Le Pigmalion de Rameau est en passe de devenir un must des salles de concert et des ensemble baroques. Après celui déjà donné en ces lieux fin 2024 avec Reinoud van Mechelen, celui que portait Cyril Auvity l’été dernier à Beaune, voici donc Mathias Vidal dans le rôle-titre et un programme que l’ensemble Il Caravaggio de Camille Delaforge avait proposé au Festival baroque de Pontoise avant de l’enregistrer ici-même, à Versailles en 2024.

« L’amour triomphe, annoncez sa victoire ! » lance in fine celui qui a donné vie à une statue qui ne le laisse pas de marbre. C’était bien le moins en ce jour de la Saint-Valentin, dans un programme où l’Amour intervient d’ailleurs en personne dans un air emblématique : « Du pouvoir de l’Amour ce prodige est l’effet ». Tant il est évident que c’est le souffle d’un Pigmalion exalté qui parvient à faire vivre cet objet inanimé qui a donc une âme (« Mon âme en est ravie » chante la statue) et s’en réjouit par la voix d’une nouvelle femme soumise : « Je suivrai toujours votre loi »… difficile de faire plus « macho ». Savoir que c’est une femme qui dirige cet acte de ballet, dont la morale n’est pas innocente, adoucirait-il le propos ?
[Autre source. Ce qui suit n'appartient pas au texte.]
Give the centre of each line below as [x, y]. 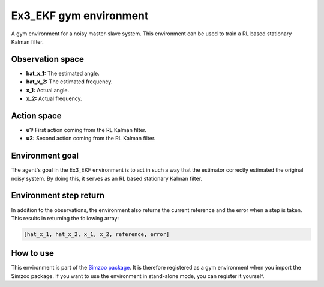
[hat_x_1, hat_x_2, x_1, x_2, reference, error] [97, 234]
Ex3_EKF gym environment [80, 16]
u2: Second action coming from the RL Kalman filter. [91, 139]
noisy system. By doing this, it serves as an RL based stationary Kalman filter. [107, 178]
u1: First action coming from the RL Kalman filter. [86, 130]
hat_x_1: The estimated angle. [63, 73]
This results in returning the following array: [65, 218]
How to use [32, 253]
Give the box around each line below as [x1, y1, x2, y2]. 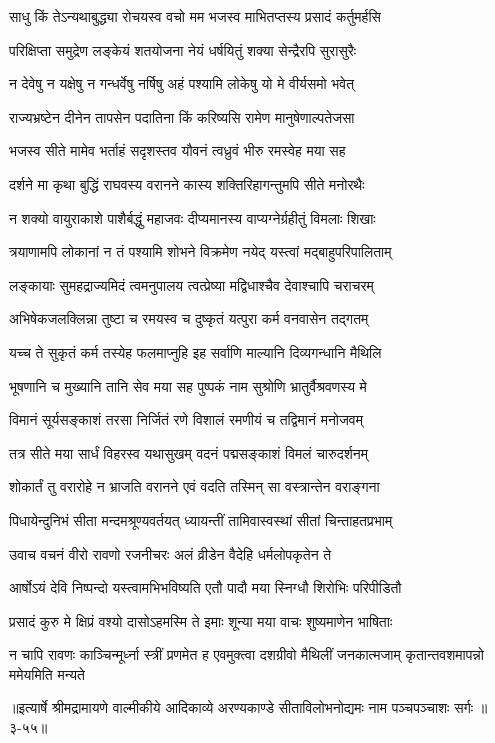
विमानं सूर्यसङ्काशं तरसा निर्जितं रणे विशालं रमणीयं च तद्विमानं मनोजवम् [9, 409, 363, 430]
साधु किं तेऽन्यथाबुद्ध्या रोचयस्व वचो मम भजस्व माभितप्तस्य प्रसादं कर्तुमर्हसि [9, 6, 381, 26]
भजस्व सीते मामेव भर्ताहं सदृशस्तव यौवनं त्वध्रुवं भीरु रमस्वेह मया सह [9, 140, 346, 161]
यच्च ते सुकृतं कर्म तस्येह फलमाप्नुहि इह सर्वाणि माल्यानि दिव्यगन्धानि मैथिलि [9, 341, 382, 362]
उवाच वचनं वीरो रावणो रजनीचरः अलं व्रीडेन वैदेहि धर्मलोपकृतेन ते [9, 543, 332, 564]
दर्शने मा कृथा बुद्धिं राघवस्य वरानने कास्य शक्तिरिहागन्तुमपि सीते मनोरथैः [9, 173, 365, 194]
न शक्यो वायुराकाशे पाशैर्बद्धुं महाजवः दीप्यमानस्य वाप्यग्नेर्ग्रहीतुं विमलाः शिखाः [9, 207, 376, 228]
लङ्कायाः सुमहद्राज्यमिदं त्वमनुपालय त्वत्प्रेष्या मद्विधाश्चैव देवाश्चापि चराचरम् [9, 274, 374, 295]
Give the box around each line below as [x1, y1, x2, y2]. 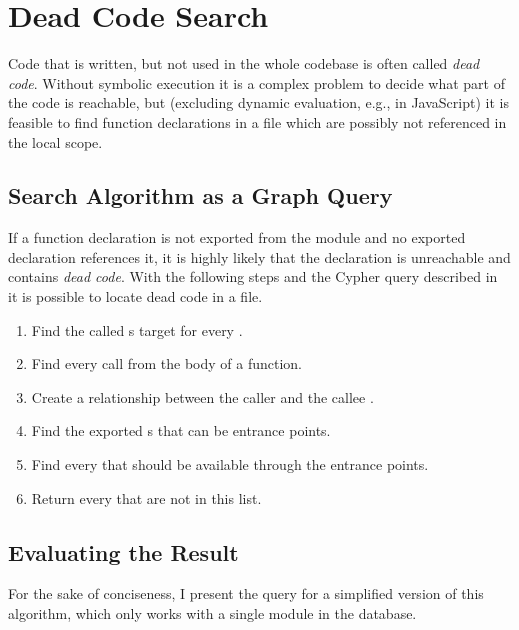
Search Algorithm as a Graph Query [8, 180, 393, 211]
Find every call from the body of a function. [31, 353, 302, 374]
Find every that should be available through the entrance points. [31, 454, 429, 475]
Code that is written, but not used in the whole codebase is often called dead [8, 53, 480, 74]
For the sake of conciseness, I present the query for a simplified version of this [8, 583, 484, 604]
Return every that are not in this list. [31, 487, 262, 508]
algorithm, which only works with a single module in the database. [8, 603, 417, 624]
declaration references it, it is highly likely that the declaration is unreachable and [8, 246, 511, 267]
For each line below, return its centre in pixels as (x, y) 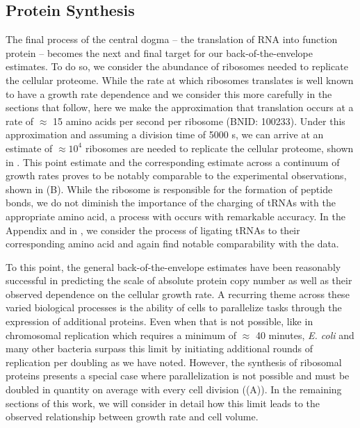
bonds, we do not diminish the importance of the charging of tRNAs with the (171, 203)
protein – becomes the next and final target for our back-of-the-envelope (159, 52)
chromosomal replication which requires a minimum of (121, 335)
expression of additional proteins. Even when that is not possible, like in (159, 321)
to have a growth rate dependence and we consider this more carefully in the (169, 93)
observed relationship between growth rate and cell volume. (132, 417)
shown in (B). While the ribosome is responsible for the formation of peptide (169, 189)
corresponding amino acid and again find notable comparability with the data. (172, 244)
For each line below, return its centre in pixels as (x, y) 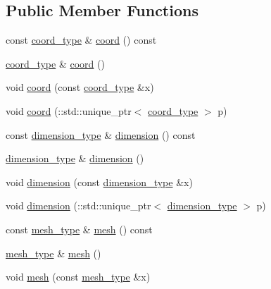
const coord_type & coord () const (81, 40)
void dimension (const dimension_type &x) (99, 182)
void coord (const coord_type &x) (80, 87)
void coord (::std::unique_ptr (69, 110)
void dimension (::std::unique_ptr (78, 205)
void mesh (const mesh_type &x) (78, 277)
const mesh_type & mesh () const (79, 229)
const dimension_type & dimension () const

Ce qui est sûr, c’est que l’agencement de ce concert a été pensé avec subtilité. Si, comme aime à le dire justement Camille Delaforge, cette partition est bien « un condensé de tout ce qui fait de Rameau un grand maître », elle est bien courte. Les compléments choisis étaient donc les bienvenus. Quelle belle idée de débuter avec le mystère des premiers accords de l’ouverture des Fêtes de Polymnie, comme si le sculpteur de sons inventait la mélodie joyeuse qui suit depuis le néant. Et l’Ensemble Il Caravaggio de briller, comme il le fit tout au long de ce programme, avec des cors fruités, des violons diaboliques de précisions, des flûtes enjôleuses, des hautbois verts, un basson essentiel à tout Rameau qui se respecte et des percussions triomphantes. L’Entrée de Polymnie extraite des Boréades installa une atmosphère rêveuse et langoureuse (trop, par un tempo alangui, malgré le basson superlatif de Florian Gazagne ?). Puis le rythme de passacaille du Récit de la Beauté extrait du Mariage forcé de Lully prolongea la méditation sur le thème Éros et Thanatos : « Choisissez en aimant un objet plein d’appas ; Portez au moins de belles chaînes Et puisqu’il faut mourir, Mourez d’un beau trépas ». Théorbe, viole et contrebasse ont tissé un écrin de douceur pour la voix aérienne et ductile d’Apolline Raï-Westphal.

Alors s’élevai une autre vocalité, celle d’une exigence particulière demandée par le très oublié Antoine de Bailleux, célèbre éditeur de la fin d’Ancien Régime mais aussi compositeur, dont le Pygmalion étonne par son écriture dramatique aux vocalises et sauts d’octave redoutables. Catherine Trottmann s’y illustra avec une aisance, un chic et une musicalité qu’elle n’a plus à démontrer. Elle a surmonté aisément les difficultés de cette Cantatille dans le goût italien en transfigurant le monologue intérieur d’une statue restée ici inanimée.

Puis place à l’autre Pigmalion, celui de Rameau, où elle a chanté l’Amour avec la même grâce, la même puissance, faisant paraître sa seule intervention bien courte. On retrouve alors Apolline Raï-Westphal dans le rôle d’une Statue emportée par sa flamme nouvelle avec une émotion palpable, alors que le dépit de Céphyse, l’amoureuse délaissée par Pigmalion, convenait parfaitement au timbre de la mezzo Laura Jarrell.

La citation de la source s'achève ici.